Unveiling the soft X-ray source population towards the inner Galactic disk with XMM-Newton

Across the Galactic disk lies a diverse population of X-ray sources, with the fainter end remaining poorly understood due to past survey sensitivity limits. We aim to classify and characterize faint X-ray sources detected in the eROSITA All-Sky Survey (eRASS1) towards the inner Galactic disk ($350^\circ < l < 360^\circ$, $-1^\circ < b < 1^\circ$) using deeper XMM-Newton observations (typical exposure of $\sim 20\,\text{ks}$). We analyzed 189 eRASS1 sources, combining X-ray spectral fitting ($0.2$--$10\,\text{keV}$) with Gaia astrometric and photometric data for robust classification. Our results show that the eRASS1 catalog towards the Galactic disk is overwhelmingly dominated by coronal sources ($\sim 74\%$), primarily active stars and binaries, with $\sim 8\%$ being wind-powered massive stars and $\sim 18\%$ being accreting compact objects.

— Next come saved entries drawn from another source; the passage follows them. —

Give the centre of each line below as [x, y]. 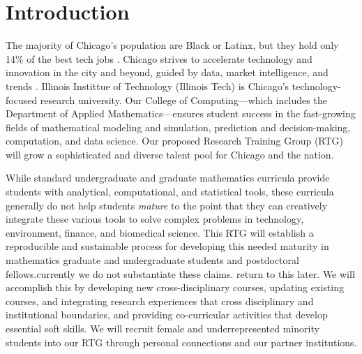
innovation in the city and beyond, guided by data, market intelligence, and [167, 72]
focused [22, 99]
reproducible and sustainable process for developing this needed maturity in [167, 246]
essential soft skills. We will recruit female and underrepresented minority [163, 328]
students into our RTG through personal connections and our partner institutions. [181, 342]
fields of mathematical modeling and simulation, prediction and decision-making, [178, 127]
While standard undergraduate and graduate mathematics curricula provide [168, 178]
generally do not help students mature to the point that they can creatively [167, 205]
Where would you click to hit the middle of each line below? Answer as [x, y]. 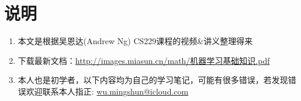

We propose an empirical hardness-ratio cut ($\text{HR} > -0.2$) to efficiently isolate these non-coronal sources. By stacking the classified population and comparing with the Galactic Ridge X-ray Emission (GRXE), we estimate that $\sim 6\%$ of the GRXE flux in the $0.5$--$2.0\,\text{keV}$ band is resolved into point sources above the eRASS1 flux limit ($\sim 5\times 10^{-14}\,\text{erg}\,\text{cm}^{-2}\,\text{s}^{-1}$). This resolved soft-band emission is dominated by active stars, while hard-band flux originates primarily from X-ray binaries. We conclude that the eRASS1 catalog retains a non-negligible population of compact objects that can be effectively distinguished using X-ray color selection.